6 in 10 engineers hired are Singaporeans and PRs: MOM

April 6, 201610:04 am854 views

There were 122,500 people employed as engineers as of June 2015, of which six in 10 were locals, said Minister of State for Manpower Teo Ser Luck in Parliament on Tuesday (Apr 5).

Mr Teo was responding to a question by MP Lee Bee Wah, who wanted to find out how many engineers are currently working in Singapore and how many of these were locals, permanent residents and foreigners.

“Engineers play a crucial role in Singapore, and are needed to improve our infrastructure, grow key sectors such as manufacturing and telecommunications, and drive the Smart Nation initiative,” he said.

Mr Teo added that by developing more attractive pathways and strengthening the professional recognition and accreditation of engineering skills and expertise, the ministry aims to attract more locals to join the profession.

He echoed Prime Minister Lee Hsien Loong’s call to make engineering more attractive as a career. Perceptions about engineering need to change, if Singapore is to follow in the footsteps of Silicon Valley, as well as attract Singaporeans based there to return home, he said, during his visit to the United States in February this year.

MOE PROMOTING INTEREST AMONG STUDENTS: ONG YE KUNG

Meanwhile, in a written Parliamentary reply to Ms Lee, Acting Minister for Education (Higher Education and Skills) Ong Ye Kung said the Ministry of Education (MOE) also has initiatives to interest students at various levels to take up engineering as a course of study.

The Applied Learning Programmes in Science, Technology, Engineering and Mathematics (STEM) is offered in more than 50 per cent of secondary schools, Mr Ong said.

This enables students to apply their knowledge and skills in authentic situations, to address real-world problems and offer opportunities to interact with engineering professionals, he added.
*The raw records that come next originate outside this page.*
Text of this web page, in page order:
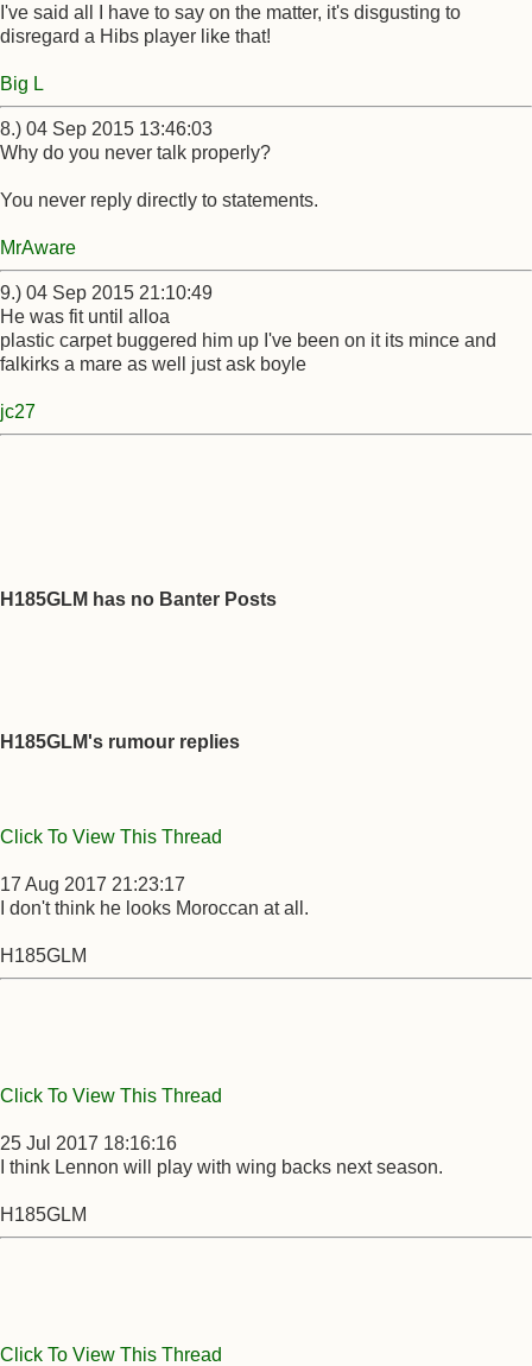
I've said all I have to say on the matter, it's disgusting to
disregard a Hibs player like that!
Big L
8.) 04 Sep 2015 13:46:03
Why do you never talk properly?
You never reply directly to statements.
MrAware
9.) 04 Sep 2015 21:10:49
He was fit until alloa
plastic carpet buggered him up I've been on it its mince and
falkirks a mare as well just ask boyle
jc27
H185GLM has no Banter Posts
H185GLM's rumour replies
Click To View This Thread
17 Aug 2017 21:23:17
I don't think he looks Moroccan at all.
H185GLM
Click To View This Thread
25 Jul 2017 18:16:16
I think Lennon will play with wing backs next season.
H185GLM
Click To View This Thread
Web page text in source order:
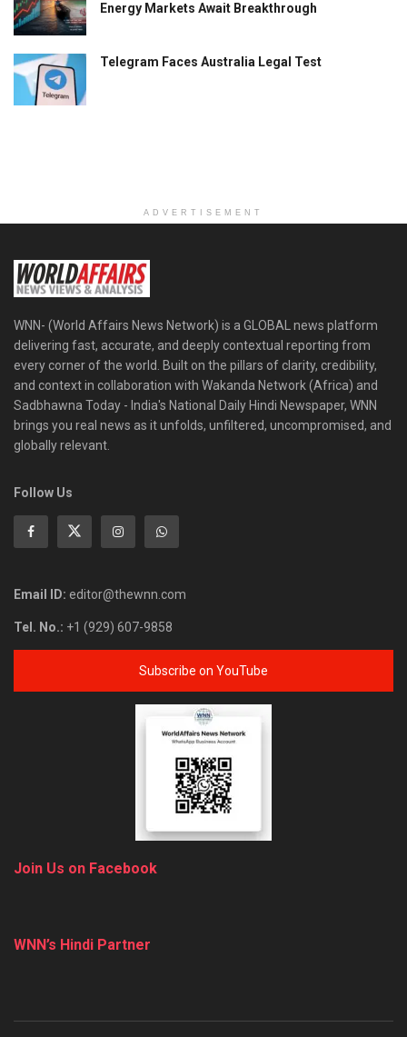
Energy Markets Await Breakthrough
Telegram Faces Australia Legal Test
ADVERTISEMENT
WNN- (World Affairs News Network) is a GLOBAL news platform
delivering fast, accurate, and deeply contextual reporting from
every corner of the world. Built on the pillars of clarity, credibility,
and context in collaboration with Wakanda Network (Africa) and
Sadbhawna Today - India's National Daily Hindi Newspaper, WNN
brings you real news as it unfolds, unfiltered, uncompromised, and
globally relevant.
Follow Us
Email ID: editor@thewnn.com
Tel. No.: +1 (929) 607-9858
Subscribe on YouTube
Join Us on Facebook
WNN’s Hindi Partner
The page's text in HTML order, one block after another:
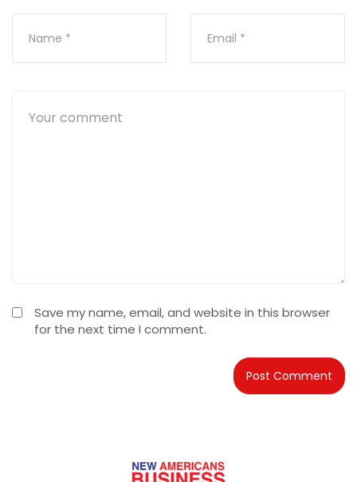
Save my name, email, and website in this browser
for the next time I comment.
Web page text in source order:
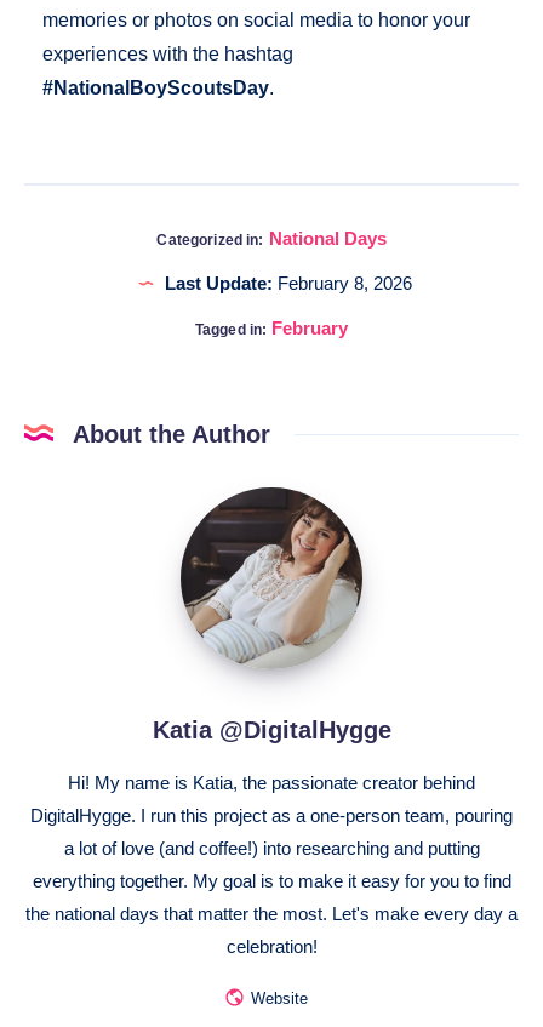
memories or photos on social media to honor your
experiences with the hashtag
#NationalBoyScoutsDay.
Categorized in: National Days
Last Update: February 8, 2026
Tagged in: February
About the Author
Katia
@DigitalHygge
Katia @DigitalHygge
Hi! My name is Katia, the passionate creator behind
DigitalHygge. I run this project as a one-person team, pouring
a lot of love (and coffee!) into researching and putting
everything together. My goal is to make it easy for you to find
the national days that matter the most. Let's make every day a
celebration!
Website
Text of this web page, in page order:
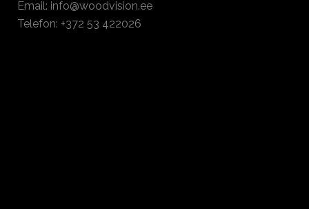
Email: info@woodvision.ee
Telefon: +372 53 422026
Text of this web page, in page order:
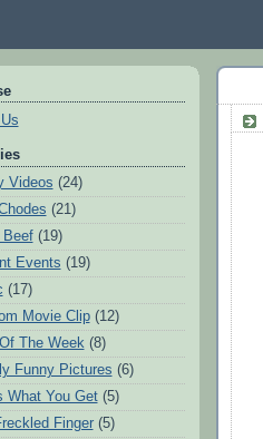
Videos (24)
(21)
Beef(19)
Events (19)
(17)
Movie Clip(12)
The Week(8)
Funny Pictures (6)
What You Get(5)
Finger(5)
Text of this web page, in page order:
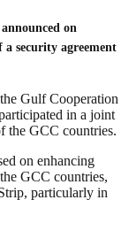
on
security agreement
Gulf Cooperation
in a joint
the GCC countries.
on enhancing
GCC countries,
particularly in
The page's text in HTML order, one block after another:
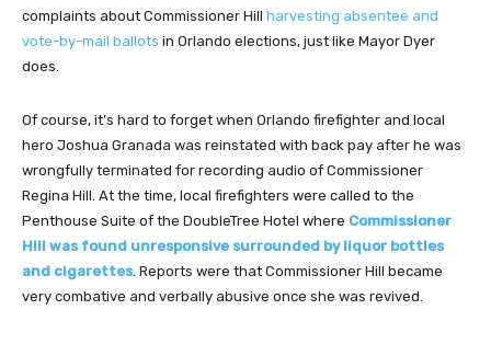
complaints about Commissioner Hill harvesting absentee and
vote-by-mail ballots in Orlando elections, just like Mayor Dyer
does.
Of course, it’s hard to forget when Orlando firefighter and local
hero Joshua Granada was reinstated with back pay after he was
wrongfully terminated for recording audio of Commissioner
Regina Hill. At the time, local firefighters were called to the
Penthouse Suite of the DoubleTree Hotel where Commissioner
Hill was found unresponsive surrounded by liquor bottles
and cigarettes. Reports were that Commissioner Hill became
very combative and verbally abusive once she was revived.
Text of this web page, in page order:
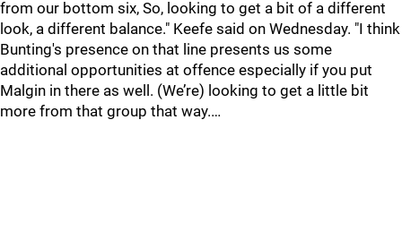
from our bottom six, So, looking to get a bit of a different
look, a different balance." Keefe said on Wednesday. "I think
Bunting's presence on that line presents us some
additional opportunities at offence especially if you put
Malgin in there as well. (We’re) looking to get a little bit
more from that group that way.…
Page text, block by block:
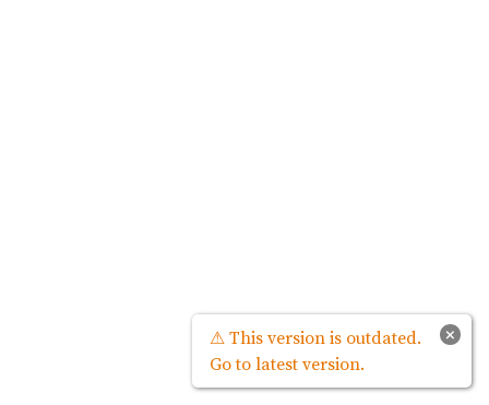
×
⚠ This version is outdated.
Go to latest version.
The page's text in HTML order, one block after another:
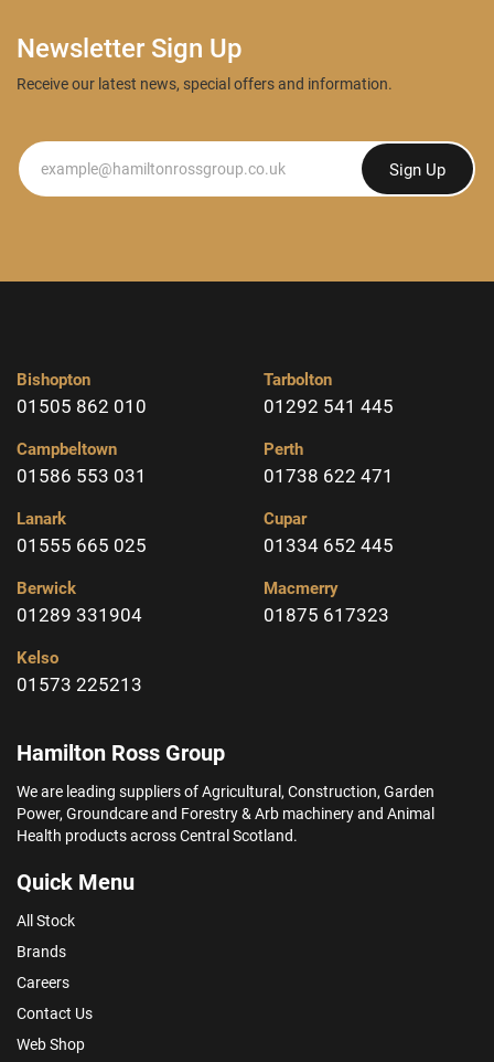
Newsletter Sign Up
Receive our latest news, special offers and information.
Newsletter Sign Up
Bishopton
01505 862 010
Campbeltown
01586 553 031
Lanark
01555 665 025
Berwick
01289 331904
Kelso
01573 225213
Tarbolton
01292 541 445
Perth
01738 622 471
Cupar
01334 652 445
Macmerry
01875 617323
Hamilton Ross Group
We are leading suppliers of Agricultural, Construction, Garden
Power, Groundcare and Forestry & Arb machinery and Animal
Health products across Central Scotland.
Quick Menu
All Stock
Brands
Careers
Contact Us
Web Shop
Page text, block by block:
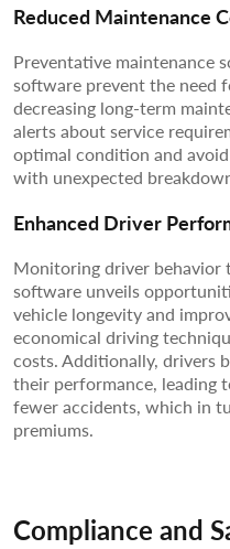
Reduced Maintenance
Preventative maintenance
software prevent the need
decreasing long-term
alerts about service
optimal condition and
with unexpected
Enhanced Driver
Monitoring driver behavior
software unveils
vehicle longevity and
economical driving
costs. Additionally, drivers
their performance, leading
fewer accidents, which in
premiums.
Compliance and
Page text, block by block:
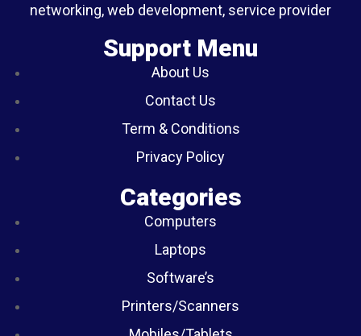
networking, web development, service provider
Support Menu
About Us
Contact Us
Term & Conditions
Privacy Policy
Categories
Computers
Laptops
Software’s
Printers/Scanners

Polytechnics also regularly organise activities and events, such as engineering competitions and seminars, offering education and career guidance, Mr Ong said. These events raise awareness among students of the progression opportunities of a polytechnic education in engineering.

At the university level, Mr Ong said MOE has introduced more options for the study of engineering to attract a wider pool of students. These options include new degree programmes and the establishment of the Singapore University of Technology and Design, which is an “engineering- and design-centric research university”.

Mr Ong added that the ministry works closely with economic agencies to ensure the supply of engineering places in the Institute of Technical Education, polytechnics and autonomous universities is aligned with the yearly demand for manpower in the engineering industry.

For example, with greater demand for engineers in recent year, the number of full-time engineering graduates from autonomous universities has increased from 3,700 in 2012 to a projected 4,400 this year.

“With greater exposure upstream and a variety of engineering programmes, more students will be able to develop an interest in engineering and pursue it at the tertiary level,” he said.